Once the line containing "time for multiple" is found in the data below, output that line and every line after it through the last, unchanged and with nothing else.

· · · · · · ·

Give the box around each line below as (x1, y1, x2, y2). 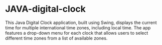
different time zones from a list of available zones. (5, 35, 108, 41)
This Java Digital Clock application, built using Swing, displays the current (5, 20, 157, 25)
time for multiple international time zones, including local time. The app (5, 24, 151, 30)
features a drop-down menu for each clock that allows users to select (5, 30, 149, 36)

· · · · · · ·

> _Written answer_
time for multiple international time zones, including local time. The app (5, 24, 151, 30)
features a drop-down menu for each clock that allows users to select (5, 30, 149, 36)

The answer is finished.